Section 2-A of the Anti-Dummy Law provides against the employment by


any person, corporation or association of an alien, who shall intervene in the
management, operation, administration or control thereof, whether as
officer, employee, or laborer, applies where the exercise or enjoyment of the
property or of the franchise, privilege, or business engaged in by such
person, corporation or association "is expressly reserved by the
Constitution or the law to the citizens of the Philippines" or
"corporations or associations at least 60% of the capital of which is
owned by such citizens." Xxx It further provides that the election of
aliens as members of the board of directors or governing body of
corporations or associations engaging in partially nationalized
activities shall be allowed in proportion to their allowable
participation or share in the capital of such entities.

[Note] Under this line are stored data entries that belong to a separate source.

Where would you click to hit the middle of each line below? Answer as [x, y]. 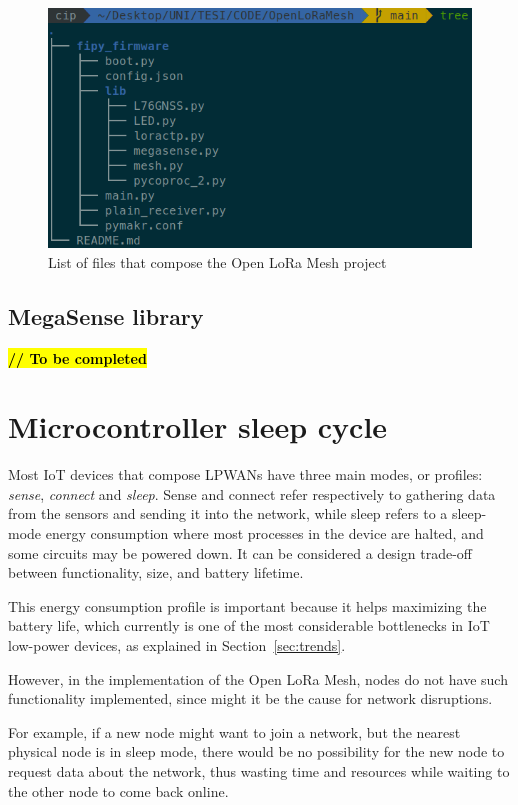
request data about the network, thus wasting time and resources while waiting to [259, 770]
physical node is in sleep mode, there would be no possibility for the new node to [256, 751]
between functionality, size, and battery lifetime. [156, 572]
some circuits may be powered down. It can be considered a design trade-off [240, 552]
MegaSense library [106, 315]
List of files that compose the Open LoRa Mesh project [217, 261]
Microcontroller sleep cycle [198, 426]
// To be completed [77, 357]

The rule on membership in the board of directors by aliens is limited to their
proportionate share in the capital, i.e., capital which serves as reference
whether the corporation is wholly or partly nationalized.
Worth noting is the Opinion of the Secretary of Justice, No. 37, s. 1976
stating
Anti-Dummy Law was merely intended to give alien stockholders limited
representation in the governing board in proportion to their equity,
and therefore, alien directors may not hold any other position in said entity.

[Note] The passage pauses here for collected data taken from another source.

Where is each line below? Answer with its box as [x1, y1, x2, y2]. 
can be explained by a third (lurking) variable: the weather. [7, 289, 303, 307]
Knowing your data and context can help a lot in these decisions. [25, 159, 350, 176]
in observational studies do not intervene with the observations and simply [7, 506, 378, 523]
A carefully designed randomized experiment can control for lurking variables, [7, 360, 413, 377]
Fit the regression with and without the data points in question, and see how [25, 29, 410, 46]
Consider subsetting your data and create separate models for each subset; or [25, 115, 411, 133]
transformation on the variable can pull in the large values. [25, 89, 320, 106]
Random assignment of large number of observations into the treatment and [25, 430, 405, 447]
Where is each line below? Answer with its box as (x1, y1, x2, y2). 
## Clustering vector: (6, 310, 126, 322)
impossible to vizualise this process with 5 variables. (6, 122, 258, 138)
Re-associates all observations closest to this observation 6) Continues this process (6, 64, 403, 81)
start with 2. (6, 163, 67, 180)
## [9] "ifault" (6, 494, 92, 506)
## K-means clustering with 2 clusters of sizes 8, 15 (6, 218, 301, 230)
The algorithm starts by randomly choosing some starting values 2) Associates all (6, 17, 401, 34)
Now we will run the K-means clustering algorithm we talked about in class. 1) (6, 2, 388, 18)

Had the decree been intended to except alien directors from the general
prohibition against the employment of aliens, and to allow their intervention
in the management of said entities as officers thereat, the proviso would
have been so worded to express that purpose.

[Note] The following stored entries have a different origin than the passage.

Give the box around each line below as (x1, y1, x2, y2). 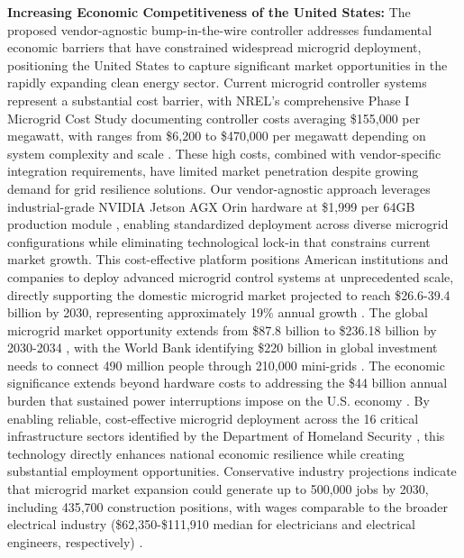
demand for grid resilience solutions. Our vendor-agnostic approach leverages (7, 178, 431, 197)
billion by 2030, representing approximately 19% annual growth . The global (7, 303, 428, 322)
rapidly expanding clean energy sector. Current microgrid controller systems (7, 73, 427, 92)
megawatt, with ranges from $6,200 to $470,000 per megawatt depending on (7, 126, 426, 145)
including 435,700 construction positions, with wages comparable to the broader (7, 497, 448, 516)
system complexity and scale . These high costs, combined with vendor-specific (7, 143, 441, 162)
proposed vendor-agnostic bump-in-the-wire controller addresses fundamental (7, 20, 432, 39)
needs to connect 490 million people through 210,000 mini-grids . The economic (7, 355, 445, 374)

Moreover, in the Foreign Investments Act of 1991 (FIA), Section 3(a) of the
FIA (as amended by Republic Act No. 8179) provides:

. . . the term Philippine national shall mean a citizen of the Philippines; or a


domestic partnership or association wholly owned by citizens of the Philippines; or a
corporation organized under the laws of the Philippines of which at least sixty
percent (60%) of the capital stock outstanding and entitled to vote is owned and
held by citizens of the Philippines; or a corporation organized abroad and registered
as doing business in the Philippines under the Corporation Code of which one
hundred percent (100%) of the capital stock outstanding and entitled to vote is
wholly owned by Filipinos or a trustee of funds for pension or other employee
retirement or separation benefits, where the trustee is a Philippine national and at
least sixty percent (60%) of the fund will accrue to the benefit of Philippine
nationals: Provided, That where a corporation and its non-Filipino
stockholders own stocks in a Securities and Exchange Commission (SEC)
registered enterprise, at least sixty percent (60%) of the capital stock
outstanding and entitled to vote of each of both corporations must be
owned and held by citizens of the Philippines and at least sixty percent
(60%) of the members of the Board of Directors, in order that the
corporation shall be considered a Philippine national.
Hence, since the corporation applying must be partly nationalized i.e., it must only
have up to 40% foreign equity, then it must follow the rule on restricted ownership
of stocks and membership in the board as far as foreign equity and membership are
concerned.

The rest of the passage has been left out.